Description of the task =
Comb through the entries for "lamp" and pull out each line that holds it.

Exercise materials =

☆ ☆ ☆ ☆

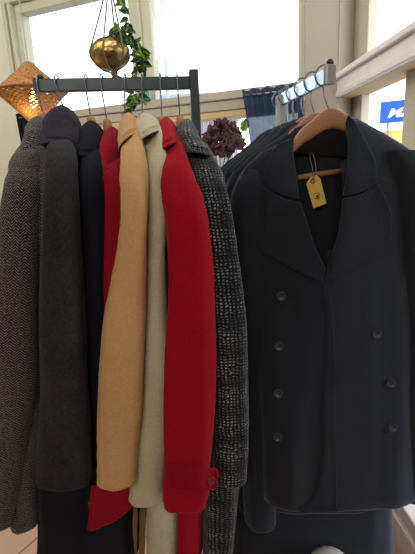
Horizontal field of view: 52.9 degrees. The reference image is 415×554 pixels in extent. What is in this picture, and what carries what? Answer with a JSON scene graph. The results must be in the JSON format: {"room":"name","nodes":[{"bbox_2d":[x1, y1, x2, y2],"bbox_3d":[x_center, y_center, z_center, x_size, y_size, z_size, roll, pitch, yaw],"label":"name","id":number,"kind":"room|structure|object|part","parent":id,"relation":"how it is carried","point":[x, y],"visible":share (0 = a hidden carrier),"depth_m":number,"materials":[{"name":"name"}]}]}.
{"room":"clothing store","nodes":[
{"label":"clothing store","id":0,"kind":"room"},
{"bbox_2d":[0,3,20,201],"bbox_3d":[-0.925,-0.608,2.633,3.055,2.720,0.160,3,15,22],"label":"wall","id":1,"kind":"structure","parent":0,"point":[10,141],"depth_m":2.58,"materials":[{"name":"beige paint"}]},
{"bbox_2d":[0,0,305,129],"bbox_3d":[-0.336,-0.966,2.252,1.713,1.280,0.120,3,15,22],"label":"window","id":2,"kind":"structure","parent":1,"relation":"in","point":[229,104],"depth_m":2.19,"materials":[{"name":"beige paint"}]},
{"bbox_2d":[143,91,150,100],"bbox_3d":[-0.322,-0.977,2.171,0.046,0.108,0.046,-3,14,0],"label":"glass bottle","id":3,"kind":"object","parent":2,"relation":"on","point":[147,93],"visible":0.22,"depth_m":2.16,"materials":[{"name":"teal glass"}]},
{"bbox_3d":[-0.334,-0.337,2.323,1.630,0.035,0.781,-3,14,0],"label":"sill","id":4,"kind":"structure","parent":1,"relation":"attached to","visible":0},
{"bbox_2d":[16,113,27,141],"bbox_3d":[-1.023,-0.690,2.496,0.214,0.573,0.039,3,15,21],"label":"curtain","id":5,"kind":"object","parent":4,"relation":"on","point":[21,121],"visible":0.06,"depth_m":2.47,"materials":[{"name":"black fabric"}]},
{"bbox_2d":[201,117,247,167],"bbox_3d":[0.082,-0.556,2.080,0.266,0.466,0.114,4,15,26],"label":"potted plant","id":6,"kind":"object","parent":4,"relation":"on","point":[231,139],"visible":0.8,"depth_m":2.03,"materials":[{"name":"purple plant"}]},
{"bbox_2d":[242,83,302,142],"bbox_3d":[0.306,-0.613,1.970,0.284,0.547,0.036,3,15,21],"label":"sheer curtain","id":7,"kind":"object","parent":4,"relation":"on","point":[260,111],"visible":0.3,"depth_m":1.95,"materials":[{"name":"blue fabric"}]},
{"bbox_3d":[0.294,-0.847,1.914,0.264,0.008,0.008,3,15,22],"label":"curtain rod","id":8,"kind":"part","parent":7,"relation":"part of","materials":[{"name":"grey metal"}]},
{"bbox_2d":[0,524,400,553],"bbox_3d":[-0.688,1.301,0.631,3.177,0.060,5.809,-3,14,0],"label":"floor","id":9,"kind":"structure","parent":0,"point":[10,543],"depth_m":1.62,"materials":[{"name":"beige tile"}]},
{"bbox_2d":[32,69,201,139],"bbox_3d":[0.005,0.300,1.128,0.580,1.582,0.529,9,18,39],"label":"clothes rack","id":10,"kind":"object","parent":9,"relation":"on","point":[191,82],"visible":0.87,"depth_m":0.92,"materials":[{"name":"metal"}]},
{"bbox_2d":[35,74,46,117],"bbox_3d":[-0.357,-0.329,0.926,0.023,0.224,0.270,-3,14,0],"label":"hanger","id":11,"kind":"object","parent":10,"relation":"hanging from","point":[42,114],"visible":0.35,"depth_m":0.90,"materials":[{"name":"metal"}]},
{"bbox_2d":[0,116,45,534],"bbox_3d":[-0.398,0.090,1.048,0.266,0.919,0.510,-3,14,0],"label":"coat","id":12,"kind":"object","parent":11,"relation":"hanging from","point":[20,204],"visible":0.48,"depth_m":0.81,"materials":[{"name":"grey fabric"}]},
{"bbox_2d":[54,74,62,104],"bbox_3d":[-0.313,-0.336,0.929,0.024,0.215,0.270,-3,14,0],"label":"hanger","id":13,"kind":"object","parent":10,"relation":"hanging from","point":[55,75],"visible":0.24,"depth_m":0.90,"materials":[{"name":"metal"}]},
{"bbox_2d":[36,105,92,553],"bbox_3d":[-0.338,0.145,1.044,0.248,1.071,0.562,-3,14,0],"label":"coat","id":14,"kind":"object","parent":13,"relation":"hanging from","point":[64,469],"visible":0.74,"depth_m":0.78,"materials":[{"name":"grey fabric"}]},
{"bbox_2d":[83,73,95,121],"bbox_3d":[-0.257,-0.331,0.940,0.023,0.235,0.270,-3,14,0],"label":"hanger","id":15,"kind":"object","parent":10,"relation":"hanging from","point":[92,118],"visible":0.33,"depth_m":0.92,"materials":[{"name":"metal"}]},
{"bbox_2d":[99,73,111,131],"bbox_3d":[-0.223,-0.330,0.945,0.023,0.242,0.270,-3,14,0],"label":"hanger","id":16,"kind":"object","parent":10,"relation":"hanging from","point":[107,123],"visible":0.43,"depth_m":0.92,"materials":[{"name":"metal"}]},
{"bbox_2d":[87,126,131,530],"bbox_3d":[-0.192,0.087,1.069,0.161,0.891,0.509,-1,14,7],"label":"coat","id":17,"kind":"object","parent":16,"relation":"hanging from","point":[105,507],"visible":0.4,"depth_m":0.83,"materials":[{"name":"red fabric"}]},
{"bbox_2d":[77,120,139,553],"bbox_3d":[-0.266,0.165,1.083,0.202,1.068,0.511,-3,14,0],"label":"coat","id":18,"kind":"object","parent":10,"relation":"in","point":[116,537],"visible":0.39,"depth_m":0.81,"materials":[{"name":"black fabric"}]},
{"bbox_3d":[-0.206,-0.427,0.925,0.336,0.027,0.016,-5,14,-7],"label":"rail arm","id":19,"kind":"part","parent":10,"relation":"part of","materials":[{"name":"paint"}]},
{"bbox_2d":[121,73,126,117],"bbox_3d":[-0.184,-0.338,0.950,0.023,0.233,0.270,-3,14,0],"label":"hanger","id":20,"kind":"object","parent":10,"relation":"hanging from","point":[124,74],"visible":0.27,"depth_m":0.92,"materials":[{"name":"metal"}]},
{"bbox_2d":[96,112,148,553],"bbox_3d":[-0.148,0.171,1.064,0.151,1.111,0.574,-2,14,4],"label":"coat","id":21,"kind":"object","parent":20,"relation":"hanging from","point":[121,364],"visible":0.79,"depth_m":0.77,"materials":[{"name":"beige fabric"}]},
{"bbox_2d":[138,73,143,116],"bbox_3d":[-0.146,-0.342,0.955,0.023,0.232,0.270,-3,14,0],"label":"hanger","id":22,"kind":"object","parent":10,"relation":"hanging from","point":[139,114],"visible":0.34,"depth_m":0.93,"materials":[{"name":"metal"}]},
{"bbox_2d":[129,112,176,553],"bbox_3d":[-0.118,0.163,1.088,0.145,1.107,0.538,-3,14,0],"label":"coat","id":23,"kind":"object","parent":22,"relation":"hanging from","point":[146,492],"visible":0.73,"depth_m":0.83,"materials":[{"name":"beige fabric"}]},
{"bbox_2d":[158,72,164,120],"bbox_3d":[-0.102,-0.341,0.961,0.023,0.239,0.270,-3,14,0],"label":"hanger","id":24,"kind":"object","parent":10,"relation":"hanging from","point":[161,116],"visible":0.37,"depth_m":0.93,"materials":[{"name":"metal"}]},
{"bbox_2d":[159,117,218,553],"bbox_3d":[-0.047,0.174,1.071,0.136,1.106,0.584,-3,14,0],"label":"coat","id":25,"kind":"object","parent":24,"relation":"hanging from","point":[189,393],"visible":0.88,"depth_m":0.78,"materials":[{"name":"red fabric"}]},
{"bbox_2d":[176,72,183,127],"bbox_3d":[-0.062,-0.344,0.966,0.023,0.240,0.270,-3,14,0],"label":"hanger","id":26,"kind":"object","parent":10,"relation":"hanging from","point":[179,118],"visible":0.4,"depth_m":0.94,"materials":[{"name":"metal"}]},
{"bbox_2d":[176,119,248,553],"bbox_3d":[0.011,0.173,1.100,0.130,1.112,0.547,-4,14,-6],"label":"coat","id":27,"kind":"object","parent":26,"relation":"hanging from","point":[230,443],"visible":0.74,"depth_m":0.83,"materials":[{"name":"grey fabric"}]},
{"bbox_2d":[275,59,335,125],"bbox_3d":[0.239,0.289,1.159,0.305,1.568,0.562,0,14,13],"label":"coat rack","id":28,"kind":"object","parent":9,"relation":"on","point":[327,76],"visible":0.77,"depth_m":0.96,"materials":[{"name":"silver metal"}]},
{"bbox_2d":[271,91,282,106],"bbox_3d":[0.205,-0.401,1.160,0.257,0.218,0.024,-3,14,0],"label":"hanger","id":29,"kind":"object","parent":28,"relation":"hanging from","point":[278,91],"visible":0.13,"depth_m":1.14,"materials":[{"name":"silver wood"}]},
{"bbox_2d":[220,129,269,169],"bbox_3d":[0.247,0.094,1.279,0.557,1.055,0.165,-3,14,0],"label":"coat","id":30,"kind":"object","parent":29,"relation":"hanging from","point":[263,133],"visible":0.02,"depth_m":1.17,"materials":[{"name":"fabric"}]},
{"bbox_3d":[0.236,0.247,1.306,0.028,1.520,0.028,-5,14,-9],"label":"post","id":31,"kind":"part","parent":28,"relation":"part of","materials":[{"name":"grey metal"}]},
{"bbox_2d":[278,87,289,121],"bbox_3d":[0.214,-0.388,1.107,0.257,0.218,0.024,-3,14,0],"label":"hanger","id":32,"kind":"object","parent":28,"relation":"hanging from","point":[284,87],"visible":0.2,"depth_m":1.09,"materials":[{"name":"silver wood"}]},
{"bbox_2d":[222,126,277,172],"bbox_3d":[0.263,0.105,1.224,0.557,1.055,0.170,-3,14,0],"label":"coat","id":33,"kind":"object","parent":32,"relation":"hanging from","point":[270,130],"visible":0.02,"depth_m":1.12,"materials":[{"name":"fabric"}]},
{"bbox_2d":[285,82,297,119],"bbox_3d":[0.224,-0.376,1.054,0.257,0.218,0.024,-3,14,0],"label":"hanger","id":34,"kind":"object","parent":28,"relation":"hanging from","point":[293,82],"visible":0.12,"depth_m":1.04,"materials":[{"name":"silver wood"}]},
{"bbox_2d":[223,122,287,173],"bbox_3d":[0.278,0.115,1.170,0.538,1.055,0.164,-3,14,0],"label":"coat","id":35,"kind":"object","parent":34,"relation":"hanging from","point":[276,129],"visible":0.02,"depth_m":1.06,"materials":[{"name":"fabric"}]},
{"bbox_2d":[293,77,306,122],"bbox_3d":[0.233,-0.363,1.002,0.257,0.218,0.025,-3,14,0],"label":"hanger","id":36,"kind":"object","parent":28,"relation":"hanging from","point":[296,94],"visible":0.22,"depth_m":0.99,"materials":[{"name":"brown wood"}]},
{"bbox_3d":[0.235,-0.321,1.012,0.257,0.131,0.024,-3,14,0],"label":"hanger arm","id":37,"kind":"part","parent":36,"relation":"part of","materials":[{"name":"brown wood"}]},
{"bbox_2d":[224,119,393,553],"bbox_3d":[0.301,0.283,1.157,0.530,1.376,0.161,-3,14,0],"label":"coat","id":38,"kind":"object","parent":36,"relation":"hanging from","point":[368,532],"visible":0.06,"depth_m":1.20,"materials":[{"name":"fabric"}]},
{"bbox_2d":[288,71,319,133],"bbox_3d":[0.244,-0.350,0.945,0.257,0.218,0.026,-3,14,0],"label":"hanger","id":39,"kind":"object","parent":28,"relation":"hanging from","point":[314,114],"visible":0.27,"depth_m":0.94,"materials":[{"name":"brown wood"}]},
{"bbox_2d":[226,123,377,514],"bbox_3d":[0.307,0.142,1.057,0.530,1.046,0.165,-3,14,-2],"label":"coat","id":40,"kind":"object","parent":39,"relation":"hanging from","point":[323,220],"visible":0.07,"depth_m":0.94,"materials":[{"name":"fabric"}]},
{"bbox_3d":[0.246,-0.307,0.955,0.257,0.131,0.024,-3,14,0],"label":"hanger arm","id":41,"kind":"part","parent":39,"relation":"part of","materials":[{"name":"brown wood"}]},
{"bbox_2d":[293,64,347,180],"bbox_3d":[0.260,-0.328,0.890,0.257,0.237,0.026,-3,14,0],"label":"hanger","id":42,"kind":"object","parent":28,"relation":"hanging from","point":[330,118],"visible":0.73,"depth_m":0.88,"materials":[{"name":"brown wood"}]},
{"bbox_3d":[0.262,-0.294,0.897,0.257,0.131,0.024,-3,14,0],"label":"hanger arm","id":43,"kind":"part","parent":42,"relation":"part of","materials":[{"name":"brown wood"}]},
{"bbox_2d":[230,115,414,532],"bbox_3d":[0.319,0.161,1.004,0.516,1.033,0.163,-3,14,-1],"label":"coat","id":44,"kind":"object","parent":42,"relation":"hanging from","point":[331,357],"visible":0.98,"depth_m":0.94,"materials":[{"name":"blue fabric"}]},
{"bbox_2d":[306,153,325,207],"bbox_3d":[0.230,-0.209,0.899,0.031,0.120,0.044,-14,18,-39],"label":"price tag","id":45,"kind":"object","parent":44,"relation":"hanging from","point":[314,185],"visible":1,"depth_m":0.90,"materials":[{"name":"beige paper"}]},
{"bbox_3d":[0.250,-0.414,0.853,0.022,0.038,0.016,-5,14,-9],"label":"plate","id":46,"kind":"part","parent":28,"relation":"part of","materials":[{"name":"grey metal"}]},
{"bbox_3d":[0.249,-0.437,0.848,0.016,0.012,0.016,-3,14,0],"label":"knob","id":47,"kind":"part","parent":28,"relation":"part of","materials":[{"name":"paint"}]},
{"bbox_2d":[312,546,343,553],"bbox_3d":[0.335,0.912,1.152,0.116,0.354,0.116,-3,14,0],"label":"bin","id":48,"kind":"object","parent":9,"relation":"on","point":[322,549],"visible":1,"depth_m":1.13,"materials":[{"name":"plastic"}]},
{"bbox_2d":[305,0,339,115],"bbox_3d":[0.560,-0.536,2.043,0.145,2.720,0.160,3,15,22],"label":"wall","id":49,"kind":"structure","parent":0,"point":[322,16],"depth_m":1.84,"materials":[{"name":"grey paint"}]},
{"bbox_3d":[-0.818,-1.397,-0.027,3.177,0.060,5.809,-3,14,0],"label":"ceiling","id":50,"kind":"structure","parent":0,"visible":0},
{"bbox_2d":[0,0,67,120],"bbox_3d":[-0.652,-1.119,1.387,0.250,1.165,0.250,-3,14,0],"label":"pendant lamp","id":51,"kind":"object","parent":50,"relation":"hanging from","point":[17,90],"visible":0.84,"depth_m":1.44,"materials":[{"name":"wicker"}]},
{"bbox_3d":[-0.656,-1.199,1.368,0.003,1.000,0.003,-8,15,-22],"label":"cord","id":52,"kind":"part","parent":51,"relation":"part of","materials":[{"name":"beige paint"}]},
{"bbox_3d":[-0.633,-0.713,1.486,0.240,0.097,0.240,-3,14,0],"label":"lamp shade","id":53,"kind":"part","parent":51,"relation":"part of","materials":[{"name":"wicker"}]},
{"bbox_3d":[-0.628,-0.608,1.512,0.240,0.113,0.240,-3,14,0],"label":"lamp shade","id":54,"kind":"part","parent":51,"relation":"part of","materials":[{"name":"wicker"}]},
{"bbox_2d":[89,0,130,76],"bbox_3d":[-0.337,-1.147,1.260,0.131,1.079,0.136,-3,14,0],"label":"planter","id":55,"kind":"object","parent":50,"relation":"hanging from","point":[112,54],"visible":0.94,"depth_m":1.32,"materials":[{"name":"gold metal"}]},
{"bbox_2d":[90,37,130,70],"bbox_3d":[-0.317,-0.724,1.364,0.131,0.089,0.131,-3,14,0],"label":"bowl","id":56,"kind":"object","parent":55,"relation":"on","point":[107,53],"depth_m":1.32,"materials":[{"name":"gold metal"}]},
{"bbox_2d":[106,0,151,117],"bbox_3d":[-0.256,-0.721,1.383,0.146,0.388,0.113,-10,15,-26],"label":"trailing plant","id":57,"kind":"object","parent":55,"relation":"in","point":[140,54],"visible":0.8,"depth_m":1.37,"materials":[{"name":"green plant"}]},
{"bbox_3d":[-0.268,-0.670,1.388,0.085,0.254,0.043,-3,14,0],"label":"vine stem","id":58,"kind":"part","parent":57,"relation":"part of","materials":[{"name":"green plant"}]},
{"bbox_3d":[0.812,0.020,-0.284,0.377,2.720,4.602,-3,14,0],"label":"wall","id":59,"kind":"structure","parent":0,"visible":0},
{"bbox_2d":[336,0,414,553],"bbox_3d":[0.702,-0.268,1.278,0.162,2.450,1.680,-3,14,-3],"label":"window frame","id":60,"kind":"structure","parent":59,"relation":"in","point":[365,68],"depth_m":1.59,"materials":[{"name":"beige paint"}]},
{"bbox_3d":[0.656,-0.446,2.014,0.018,2.450,0.156,9,18,41],"label":"corner post","id":61,"kind":"part","parent":60,"relation":"part of","materials":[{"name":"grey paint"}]},
{"bbox_3d":[0.742,0.883,1.481,0.120,0.115,1.530,-3,14,-3],"label":"rail","id":62,"kind":"part","parent":60,"relation":"part of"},
{"bbox_2d":[393,530,407,553],"bbox_3d":[0.787,1.321,0.028,0.015,0.050,4.600,-3,14,-3],"label":"baseboard","id":63,"kind":"structure","parent":59,"relation":"attached to","point":[398,543],"depth_m":1.50,"materials":[{"name":"beige wood"}]},
{"label":"outside","id":64,"kind":"structure","parent":0,"visible":0},
{"bbox_3d":[-0.236,-4.922,26.589,60.000,0.080,66.000,-3,14,0],"label":"pavement","id":65,"kind":"object","parent":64,"visible":0},
{"bbox_2d":[160,0,169,97],"bbox_3d":[-1.249,-5.771,12.956,0.240,8.120,0.240,-3,14,0],"label":"pole","id":66,"kind":"object","parent":65,"relation":"on","point":[161,1],"visible":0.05,"depth_m":12.60,"materials":[{"name":"grey paint"}]},
{"bbox_2d":[162,92,208,132],"bbox_3d":[-1.805,-7.553,25.416,3.949,5.729,5.400,-3,14,0],"label":"building","id":67,"kind":"structure","parent":65,"relation":"on","point":[186,94],"depth_m":22.13,"materials":[{"name":"grey paint"}]},
{"bbox_2d":[201,119,239,166],"bbox_3d":[-0.681,-0.900,5.485,2.250,2.153,1.300,-3,14,0],"label":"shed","id":68,"kind":"object","parent":65,"relation":"on","point":[204,125],"visible":0.02,"depth_m":4.76,"materials":[{"name":"white"}]},
{"bbox_2d":[380,100,403,134],"bbox_3d":[2.983,-1.380,6.229,0.850,2.389,0.102,3,15,23],"label":"shop sign","id":69,"kind":"object","parent":65,"relation":"on","point":[390,111],"visible":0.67,"depth_m":6.05,"materials":[{"name":"blue plastic"}]},
{"bbox_2d":[381,129,402,143],"bbox_3d":[4.686,-1.609,7.671,5.200,1.992,3.900,3,15,23],"label":"building","id":70,"kind":"structure","parent":65,"relation":"on","point":[395,134],"depth_m":6.19,"materials":[{"name":"yellow paint"}]}
]}

☆ ☆ ☆ ☆

Output of the task =
{"bbox_2d":[0,0,67,120],"bbox_3d":[-0.652,-1.119,1.387,0.250,1.165,0.250,-3,14,0],"label":"pendant lamp","id":51,"kind":"object","parent":50,"relation":"hanging from","point":[17,90],"visible":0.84,"depth_m":1.44,"materials":[{"name":"wicker"}]},
{"bbox_3d":[-0.633,-0.713,1.486,0.240,0.097,0.240,-3,14,0],"label":"lamp shade","id":53,"kind":"part","parent":51,"relation":"part of","materials":[{"name":"wicker"}]},
{"bbox_3d":[-0.628,-0.608,1.512,0.240,0.113,0.240,-3,14,0],"label":"lamp shade","id":54,"kind":"part","parent":51,"relation":"part of","materials":[{"name":"wicker"}]},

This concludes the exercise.